Thanks for the advice. I'll try re-seating the heatsink and see if that
fixes anything.
 
Cyde said:
I tried disconnecting all the leads and I still get the same symptoms.
What could cause this computer to think the power button is continually
being depressed, and thus shut down a few seconds after startup?

A short from the MB to the case can sometimes cause this. Make sure any
metal stand-offs are only on the MB printed circuit "pads" that are meant
to be grounded to the case. Check any wires or metal pieces that may be
contacting the MB.

Also you might want to try it with only CPU, memory and video card
installed. That should get you through the POST tests. If that works,
add a floppy with a boot-disk and see if it boots into DOS properly.
Then add the CD-ROM and install the MB drivers that came with the new
mother board.

I've known a few people that went so far as to remove the MB from the
case entirely and try it standing alone on an insulated board with the
motherboard plugged only into the power supply.

Good luck!

Virg Wall
 
Cyde said:
This is not my week when it comes to computers! Argh!

Anyway, my old ECS mobo crapped out for the second time, so I said,
screw this, I'm going with Asus. I bought an Asus A7V8X-X and a stick
of 512MB DDR-RAM, 333Mhz FSB, PC2700. I tried assembling my new
computer, and to put it simply, it doesn't work. As soon as I flip the
power switch (not the circular button on the front of the case, I'm
talking about the 1/0 button on the ATX power supply), the system hums
into action, the fans all turn on, and things start happening. Then, a
few seconds later, the power just abruptly cuts off.

Here are the full hardware specs in case it helps any:
450W ATX PS
2100+ Athlon CPU
512MB PC2700 333Mhz FSB DDR-RAM
Iomega internal 4x/2.4x DVD+RW drive
floppy drive
40GB 5400 HD
56X CD-ROM drive
Radeon 9000 Pro videocard

I tried to keep as many things constant as possible while switching out
the mobo. The only changes I made besides the RAM was plugging in the
speaker/IDE LED/power switch, etc. indicator lights & switches. I
tried, to the best of my ability, to put them in correctly according to
the manual. I don't think that them being in the wrong slots would keep
the whole system from booting - it would just stop those lights from
working, right?

Anyway, I tried taking out all of these little wires except for the
power switch. Still a no-go. Upon flipping the ATX power switch, the
whole system turns ON, which is unusual, because previously this
computer required the switch on the front to be pressed before it
actually turned ON. Could this be the cause of the problem - and anyone
know how to fix it? Thanks in advance for the help.

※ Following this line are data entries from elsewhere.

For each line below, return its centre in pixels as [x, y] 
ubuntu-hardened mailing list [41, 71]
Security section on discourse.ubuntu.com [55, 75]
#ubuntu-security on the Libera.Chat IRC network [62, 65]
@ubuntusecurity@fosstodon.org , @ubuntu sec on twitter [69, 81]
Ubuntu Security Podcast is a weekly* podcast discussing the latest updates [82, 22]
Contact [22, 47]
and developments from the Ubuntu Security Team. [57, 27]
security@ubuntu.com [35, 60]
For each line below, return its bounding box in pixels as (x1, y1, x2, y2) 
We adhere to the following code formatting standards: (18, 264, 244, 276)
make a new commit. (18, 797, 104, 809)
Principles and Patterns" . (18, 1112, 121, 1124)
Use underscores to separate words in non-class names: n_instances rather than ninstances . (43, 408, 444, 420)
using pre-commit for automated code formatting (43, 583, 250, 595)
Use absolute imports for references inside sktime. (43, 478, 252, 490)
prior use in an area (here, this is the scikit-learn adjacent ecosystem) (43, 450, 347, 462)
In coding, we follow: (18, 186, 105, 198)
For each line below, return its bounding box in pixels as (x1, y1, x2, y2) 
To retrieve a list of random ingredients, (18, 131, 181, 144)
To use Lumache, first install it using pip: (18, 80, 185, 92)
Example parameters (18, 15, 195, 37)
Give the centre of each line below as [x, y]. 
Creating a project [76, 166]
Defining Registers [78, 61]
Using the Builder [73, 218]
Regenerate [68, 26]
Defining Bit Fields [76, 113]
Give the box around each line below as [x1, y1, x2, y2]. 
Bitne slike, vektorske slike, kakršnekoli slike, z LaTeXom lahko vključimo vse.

By disconnecting all the drives and front-panel LEDs/switches, I can now
get the computer to stay on indefintely, so I suppose whatever was
causing the short is now fixed. However, I'm having a different
problem: it doesn't ever send anything to the monitor. I guess I'll
have to plug the speaker in to see if it POSTs.
 
Cyde said:
Ehh, what are metal stand offs and these circuit pads you speak of?

Just how did you mount the motherboard into the case?

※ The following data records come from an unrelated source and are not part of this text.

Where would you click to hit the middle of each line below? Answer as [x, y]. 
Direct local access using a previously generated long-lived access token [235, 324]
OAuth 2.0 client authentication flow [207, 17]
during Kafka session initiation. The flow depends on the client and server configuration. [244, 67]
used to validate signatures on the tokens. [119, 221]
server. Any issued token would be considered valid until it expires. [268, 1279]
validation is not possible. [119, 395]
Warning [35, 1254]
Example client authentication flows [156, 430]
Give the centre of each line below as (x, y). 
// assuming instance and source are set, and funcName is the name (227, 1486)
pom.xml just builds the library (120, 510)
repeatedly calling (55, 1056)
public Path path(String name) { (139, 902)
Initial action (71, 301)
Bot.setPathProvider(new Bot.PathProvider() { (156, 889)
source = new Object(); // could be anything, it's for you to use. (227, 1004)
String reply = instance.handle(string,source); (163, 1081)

The metal stand-offs are hexagonal metal pieces about 1/4' long, with a
threaded stud at one end which screws into MB mounting holes on the
case back-plane. The other end is threaded to accept a mounting screw.

On the back of the MB there are metal "pads" (exposed circuit board trace),
designed to be placed on the stand-off with a mounting screw through the
board. This grounds the MB only where it should be grounded to the case.

I've seen systems with only the little plastic stand-offs thru holes in the
MB and into slots in the back plane. This doesn't ground the MB, but
is much better than grounding it where it's not supposed to be grounded!

I've even seen systems with the MB screwed directly to the backplane!
A few even worked!!

The black wires from the power supply are ground wires, but at high frequencies
a better ground is needed, hence the mounting "pads" and the metal stand-offs.

If you had no metal mounting hardware, you'll have to look elsewhere for
a possible short to the case in the wrong place. Are there metal mounting
screws that hold the board in place?